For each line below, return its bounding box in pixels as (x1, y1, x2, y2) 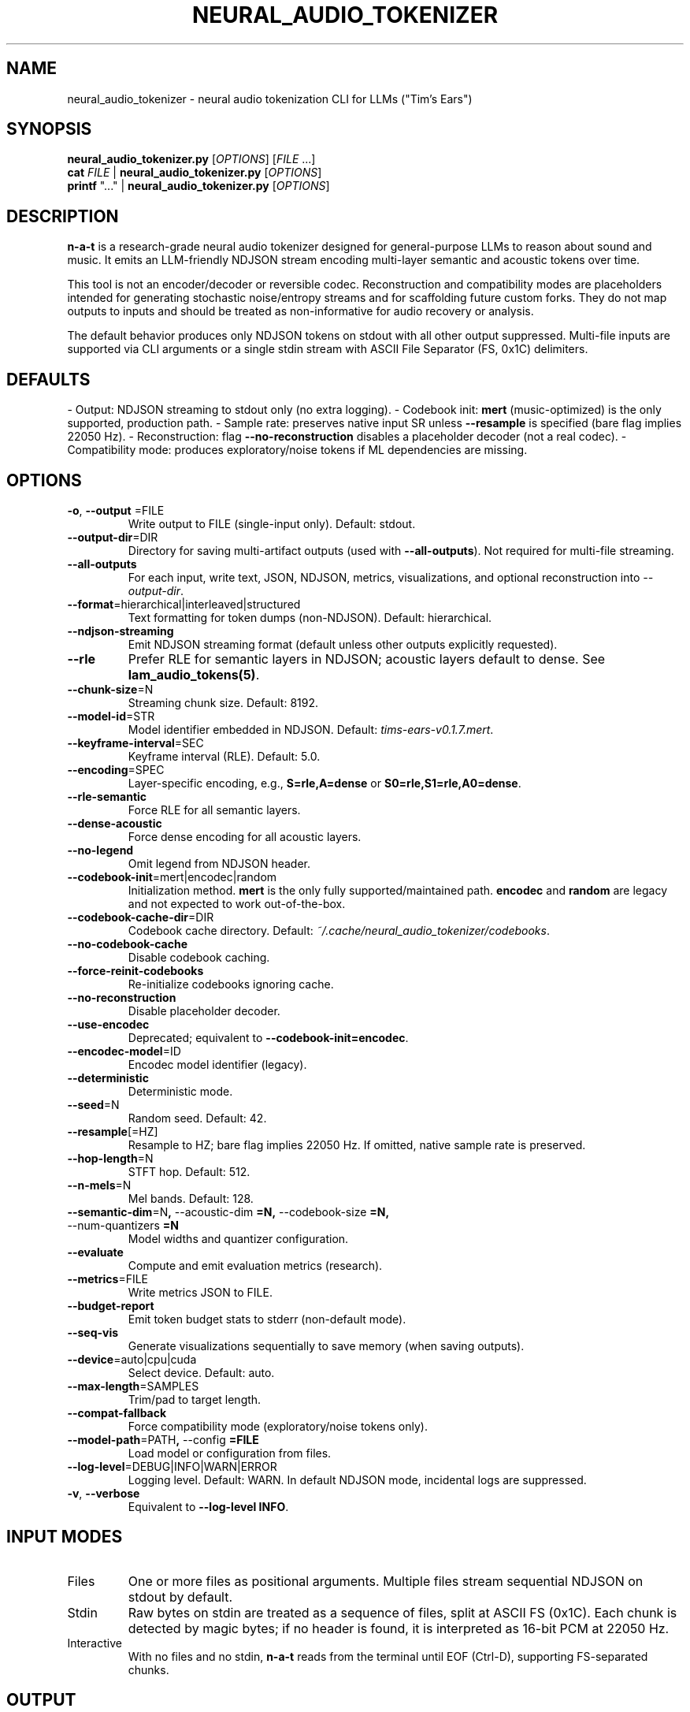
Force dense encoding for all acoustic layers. (128, 829, 362, 843)
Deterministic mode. (128, 1084, 233, 1098)
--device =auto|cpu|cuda (67, 1352, 197, 1366)
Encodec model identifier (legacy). (128, 1057, 307, 1071)
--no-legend (67, 843, 134, 857)
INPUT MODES (6, 1527, 123, 1547)
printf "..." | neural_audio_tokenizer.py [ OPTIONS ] (67, 179, 330, 193)
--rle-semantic (67, 789, 147, 803)
------------------------------------------------------------
Copy every entry above exactly as it stands, but leave the pictures out.

For each line below, return its bounding box in pixels as (x1, y1, x2, y2) 
Force dense encoding for all acoustic layers. (128, 829, 362, 843)
Deterministic mode. (128, 1084, 233, 1098)
--device =auto|cpu|cuda (67, 1352, 197, 1366)
Encodec model identifier (legacy). (128, 1057, 307, 1071)
--no-legend (67, 843, 134, 857)
INPUT MODES (6, 1527, 123, 1547)
printf "..." | neural_audio_tokenizer.py [ OPTIONS ] (67, 179, 330, 193)
--rle-semantic (67, 789, 147, 803)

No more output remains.